Tesco security guards monitored random barricades, leaving shoppers unable to purchase items including clothing, electronics, household items and toys.

It comes just weeks after Tesco came under fire for falsely banning customers from purchasing tampons as ‘non-essential’ products when the Wales firewall was locked down.



Buyers were disappointed they were unable to access items, including housewares and clothing, at the start of England’s second lockdown.



Photo taken in a Tesco in Streatham, South London

A parent was furious when they discovered beers were being used to block access to children’s clothing at a store in Walsall, West Midlands.

Speaking to Twitter, another marketer said, “Seriously, what’s going on? Tesco has started segregating the ‘non-essential’ areas of their stores like the mad in Wales, why?

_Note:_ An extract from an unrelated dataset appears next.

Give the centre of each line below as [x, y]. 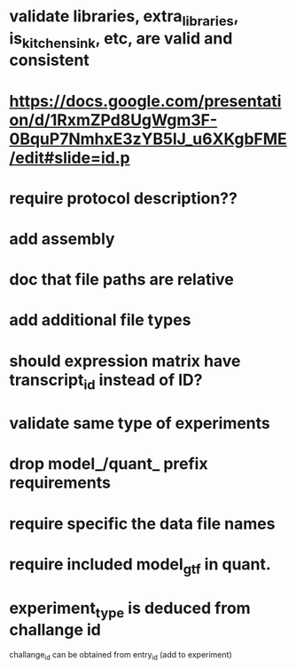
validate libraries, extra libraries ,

“We’re just going to shop online or elsewhere. ”

While another admitted to getting his wares from Asda instead, who kept his mezzanine open.



Tesco shoppers were outraged to find parts of the store blocked by a liquor wall



Non-essential items are sealed at a Tesco store in Cardiff

Asda explained that it was “not required to close the aisles” and could continue to sell its usual line of products because it was seen as a critical retailer.

Tesco has since confirmed that it reopened its upper floors on Saturday morning, with all return items on sale.

A spokesperson said, “Our mezzanine levels are open again for customers in all of our stores. ”

Tesco has more than doubled its online delivery slots to 1.5 million per week amid a surge in demand during England’s second lockdown.



The supermarket was also criticized during the firewall lockdown in Wales when customers were banned from buying tampons

The store has already published its Christmas delivery slots and encourages people to shop in-store when possible amid high demand online.

A spokesperson added: “There is always a high demand for our online service, so we encourage you to shop in-store if you are able to, where we have a number of security measures. in place.

“To help more people shop in-store at quieter or more convenient times, we have extended the hours of operation of many of our stores, although most remain closed overnight.

“We have more than doubled the number of online slots to 1.5 million every week.

“It’s about helping anyone who can’t shop in-store – especially our most vulnerable customers – so they can access our service online.”